[[ Excerpted data open ]]
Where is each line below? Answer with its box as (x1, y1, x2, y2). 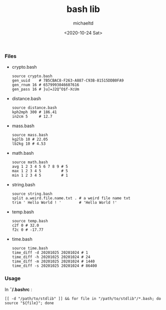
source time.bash (11, 246, 48, 251)
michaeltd (73, 20, 94, 26)
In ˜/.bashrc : (4, 286, 32, 292)
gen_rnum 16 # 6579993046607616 (11, 83, 79, 88)
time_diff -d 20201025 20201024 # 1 (11, 250, 88, 255)
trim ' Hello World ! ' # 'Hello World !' (11, 200, 118, 205)
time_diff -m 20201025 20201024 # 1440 (11, 259, 95, 264)
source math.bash (11, 160, 48, 165)
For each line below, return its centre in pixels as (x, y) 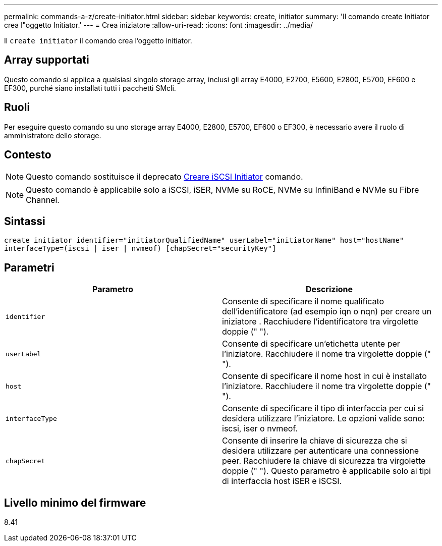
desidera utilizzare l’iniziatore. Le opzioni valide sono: (323, 419)
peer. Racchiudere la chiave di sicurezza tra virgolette (324, 461)
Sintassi (25, 221)
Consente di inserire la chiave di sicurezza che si (315, 441)
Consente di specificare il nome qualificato (303, 302)
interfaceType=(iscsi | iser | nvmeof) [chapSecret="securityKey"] (140, 249)
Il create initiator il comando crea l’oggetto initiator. (98, 41)
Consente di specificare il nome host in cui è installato (324, 376)
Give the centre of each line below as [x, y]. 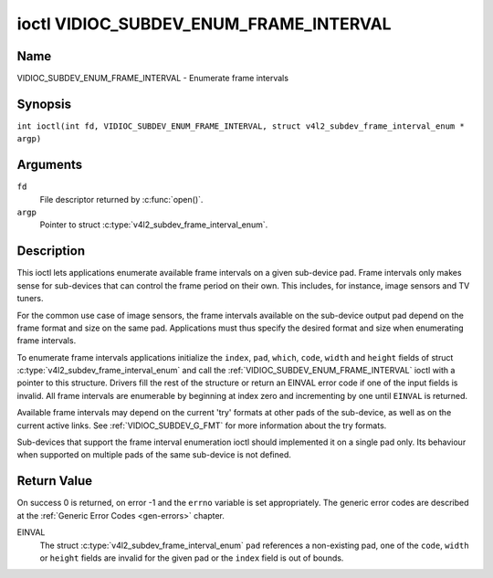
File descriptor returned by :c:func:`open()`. [121, 199]
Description [51, 251]
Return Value [55, 481]
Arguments [50, 165]
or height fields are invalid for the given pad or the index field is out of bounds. [192, 558]
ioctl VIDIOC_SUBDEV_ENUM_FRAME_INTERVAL [204, 24]
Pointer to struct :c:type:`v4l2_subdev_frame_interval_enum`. [154, 225]
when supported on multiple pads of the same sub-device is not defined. [154, 455]
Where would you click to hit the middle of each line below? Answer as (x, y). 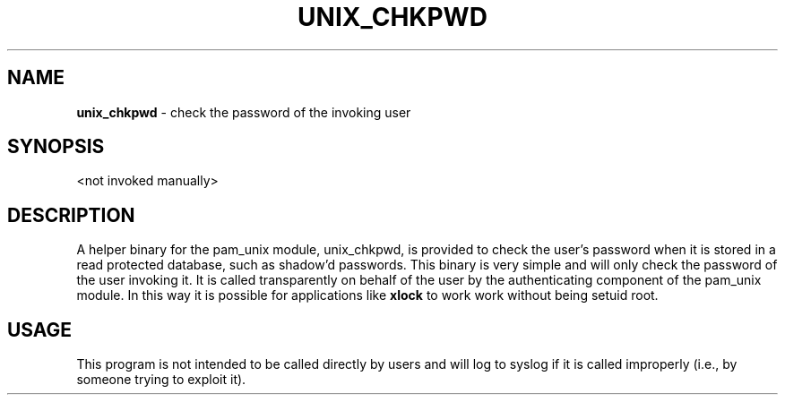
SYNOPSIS (56, 147)
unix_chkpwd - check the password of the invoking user (244, 112)
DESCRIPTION (71, 215)
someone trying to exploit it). (161, 380)
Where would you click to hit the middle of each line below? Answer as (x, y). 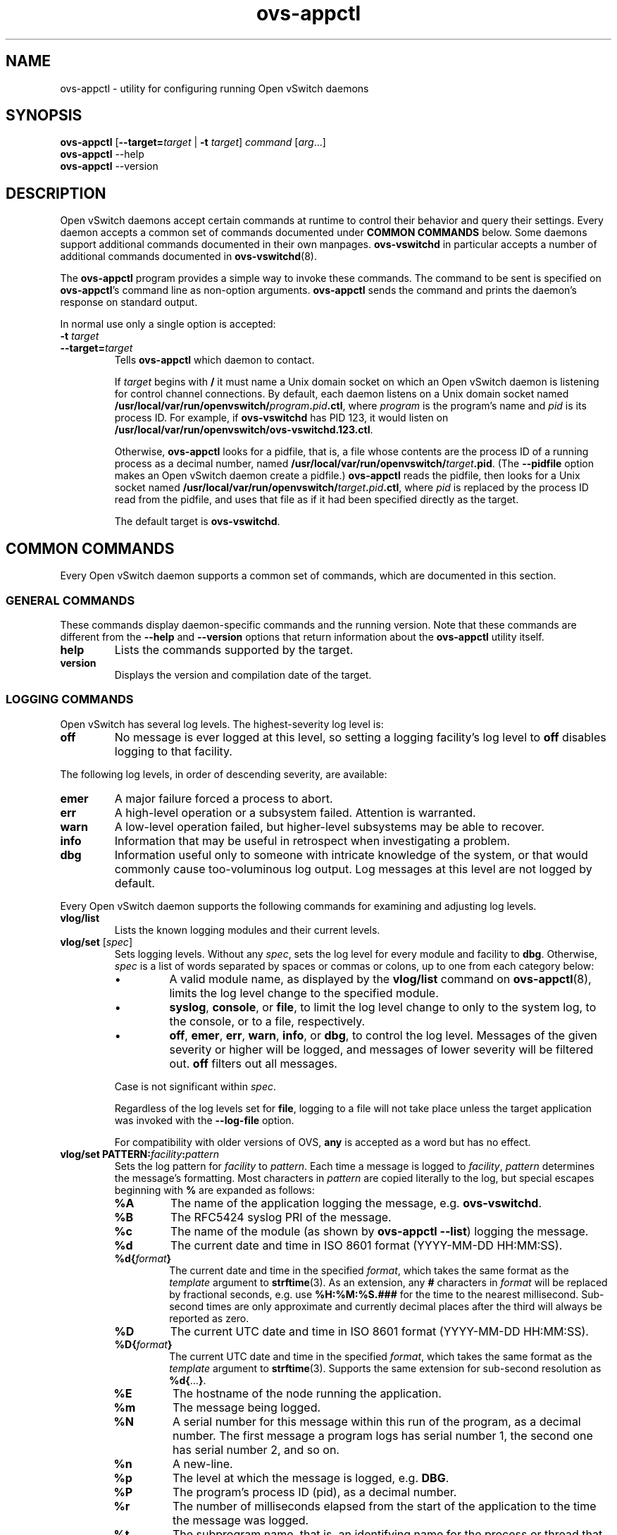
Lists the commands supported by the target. (234, 649)
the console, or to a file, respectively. (267, 1021)
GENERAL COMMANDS (70, 600)
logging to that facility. (173, 751)
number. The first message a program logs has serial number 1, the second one (382, 1435)
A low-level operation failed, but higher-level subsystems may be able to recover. (329, 826)
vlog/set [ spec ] (96, 942)
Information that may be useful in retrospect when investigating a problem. (312, 840)
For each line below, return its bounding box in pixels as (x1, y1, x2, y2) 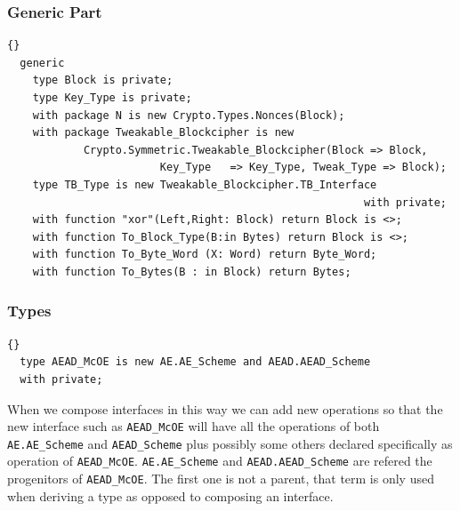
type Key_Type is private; (32, 92, 192, 104)
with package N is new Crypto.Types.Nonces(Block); (32, 108, 345, 122)
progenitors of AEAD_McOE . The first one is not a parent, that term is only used (7, 469, 434, 488)
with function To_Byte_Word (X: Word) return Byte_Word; (32, 248, 377, 261)
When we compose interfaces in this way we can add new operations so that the (7, 399, 443, 418)
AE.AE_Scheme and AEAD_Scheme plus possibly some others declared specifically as (7, 434, 453, 452)
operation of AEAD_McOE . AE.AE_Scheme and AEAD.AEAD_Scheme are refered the (7, 451, 432, 470)
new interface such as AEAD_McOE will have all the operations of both (7, 417, 380, 435)
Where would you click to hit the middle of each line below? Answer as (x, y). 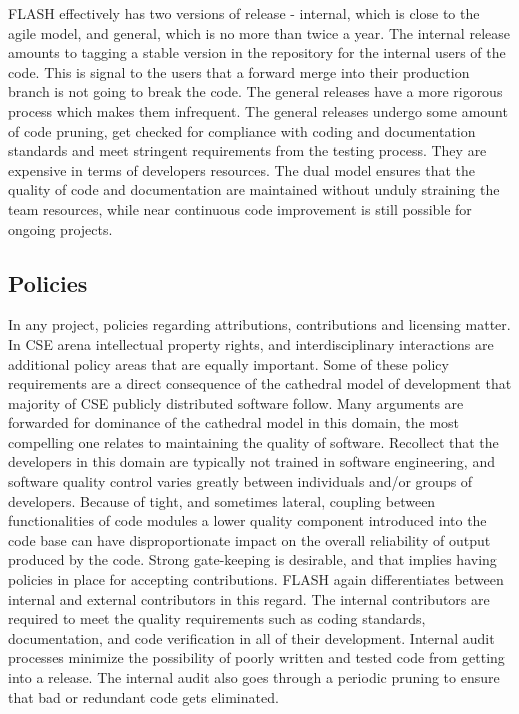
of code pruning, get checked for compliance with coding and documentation (242, 130)
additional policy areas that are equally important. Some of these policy (228, 363)
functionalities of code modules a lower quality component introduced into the (247, 520)
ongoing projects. (60, 228)
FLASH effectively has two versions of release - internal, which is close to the (244, 13)
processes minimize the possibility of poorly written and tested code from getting (256, 657)
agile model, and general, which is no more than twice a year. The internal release (259, 32)
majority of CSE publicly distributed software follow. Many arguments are (236, 402)
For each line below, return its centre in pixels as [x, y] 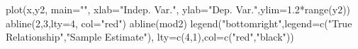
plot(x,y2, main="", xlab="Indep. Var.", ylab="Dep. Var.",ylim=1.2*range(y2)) [178, 9]
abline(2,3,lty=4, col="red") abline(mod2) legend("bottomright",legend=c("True [179, 23]
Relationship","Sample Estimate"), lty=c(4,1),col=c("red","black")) [150, 37]
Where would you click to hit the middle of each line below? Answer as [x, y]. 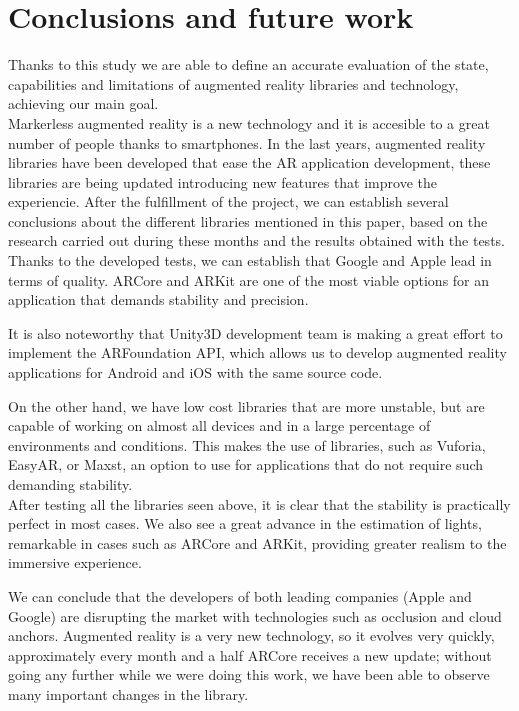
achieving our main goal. [83, 103]
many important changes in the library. [128, 693]
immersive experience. [75, 562]
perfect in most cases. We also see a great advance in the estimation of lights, [245, 523]
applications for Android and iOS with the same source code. [195, 372]
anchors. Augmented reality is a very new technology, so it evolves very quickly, [251, 635]
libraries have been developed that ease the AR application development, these [249, 162]
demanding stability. [70, 484]
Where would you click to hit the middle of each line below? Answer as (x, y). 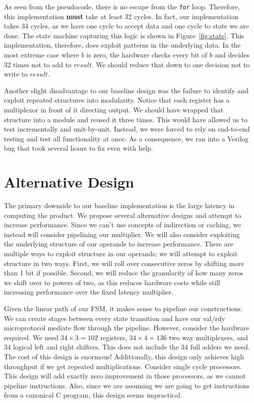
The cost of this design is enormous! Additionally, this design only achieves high (124, 356)
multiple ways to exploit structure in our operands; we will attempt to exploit (121, 254)
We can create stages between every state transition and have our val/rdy (115, 318)
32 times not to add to (38, 64)
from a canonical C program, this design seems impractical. (93, 395)
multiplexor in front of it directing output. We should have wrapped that (114, 109)
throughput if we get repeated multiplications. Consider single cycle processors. (123, 366)
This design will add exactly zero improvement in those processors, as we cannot (125, 376)
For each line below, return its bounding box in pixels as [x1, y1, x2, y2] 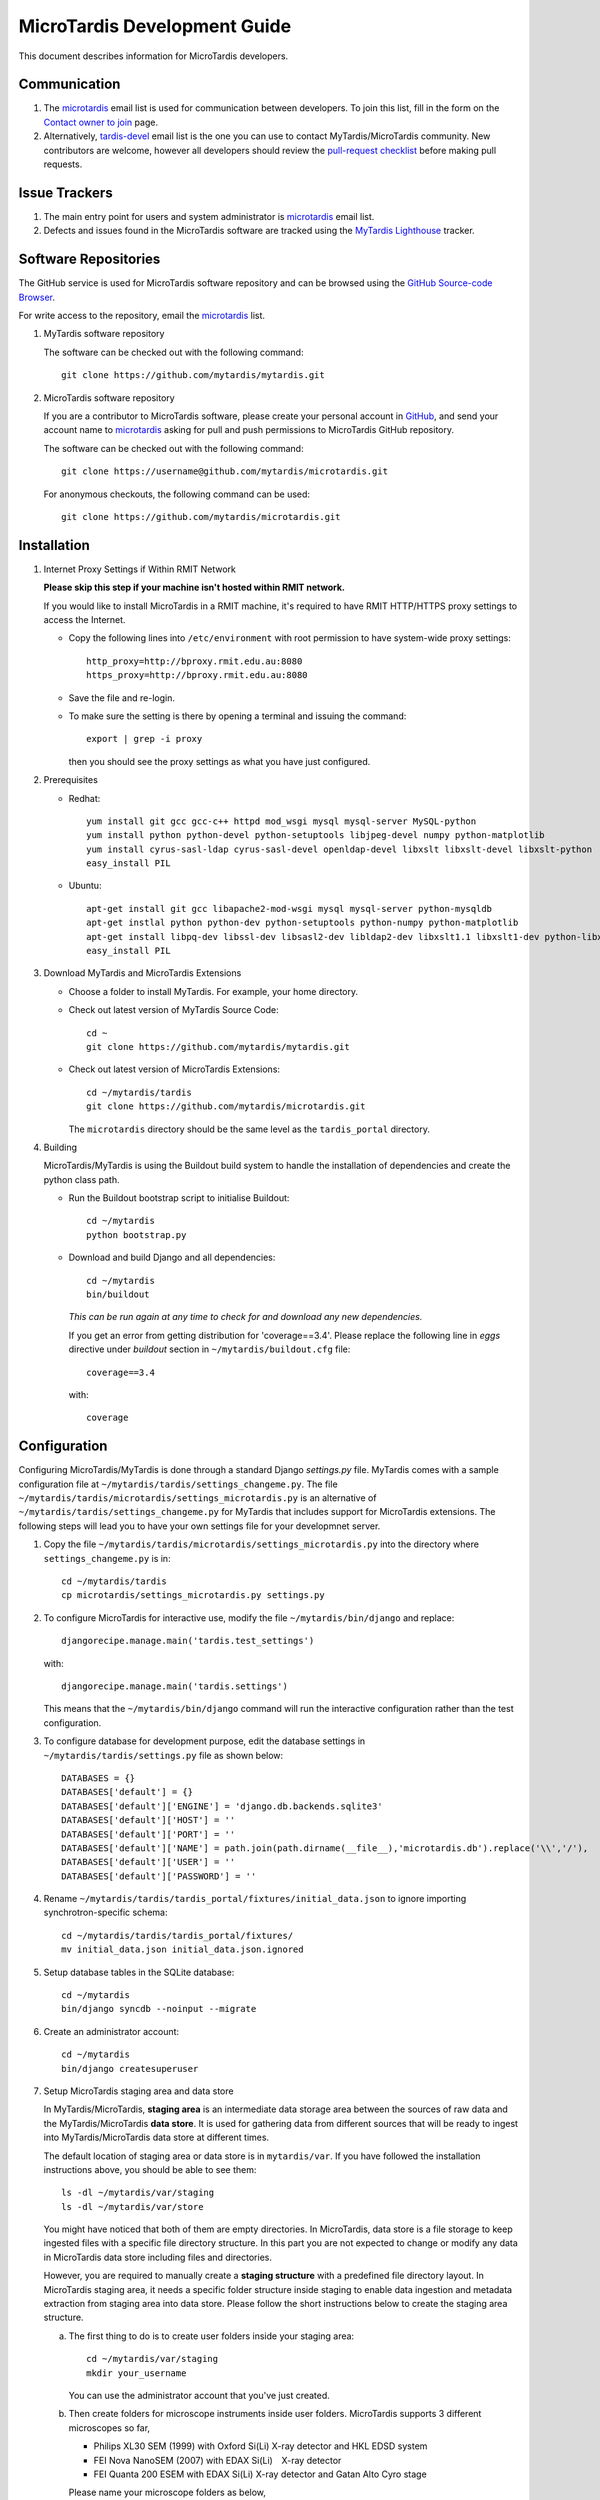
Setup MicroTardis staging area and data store [43, 2085, 234, 2097]
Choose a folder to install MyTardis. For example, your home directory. [68, 985, 359, 997]
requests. [43, 158, 83, 170]
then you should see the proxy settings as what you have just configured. [68, 755, 371, 767]
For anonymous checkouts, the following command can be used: [43, 488, 310, 500]
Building [43, 1141, 78, 1153]
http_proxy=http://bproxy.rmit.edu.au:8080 [86, 655, 303, 667]
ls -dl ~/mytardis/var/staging [61, 2187, 215, 2199]
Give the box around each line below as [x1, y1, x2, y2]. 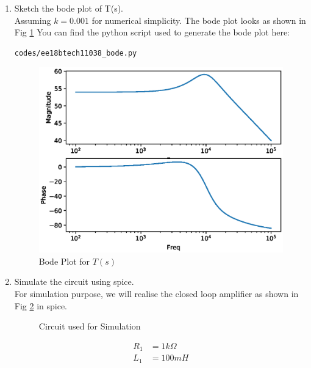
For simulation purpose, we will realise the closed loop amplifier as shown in [14, 287, 299, 300]
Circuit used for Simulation [38, 320, 141, 333]
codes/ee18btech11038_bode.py [14, 48, 137, 57]
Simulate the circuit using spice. [14, 275, 134, 288]
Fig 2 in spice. [14, 299, 68, 312]
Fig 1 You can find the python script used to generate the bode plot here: [14, 26, 290, 39]
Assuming [14, 13, 51, 26]
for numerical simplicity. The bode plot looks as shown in [91, 13, 306, 26]
[[ Excerpted data closed ]]
▶ _Problem_
Which lines hold the word "first"? Copy each of them from the records.

▶ _Exercise output_
number. The first message a program logs has serial number 1, the second one (382, 1435)
progenitors of AEAD_McOE . The first one is not a parent, that term is only used (7, 469, 434, 488)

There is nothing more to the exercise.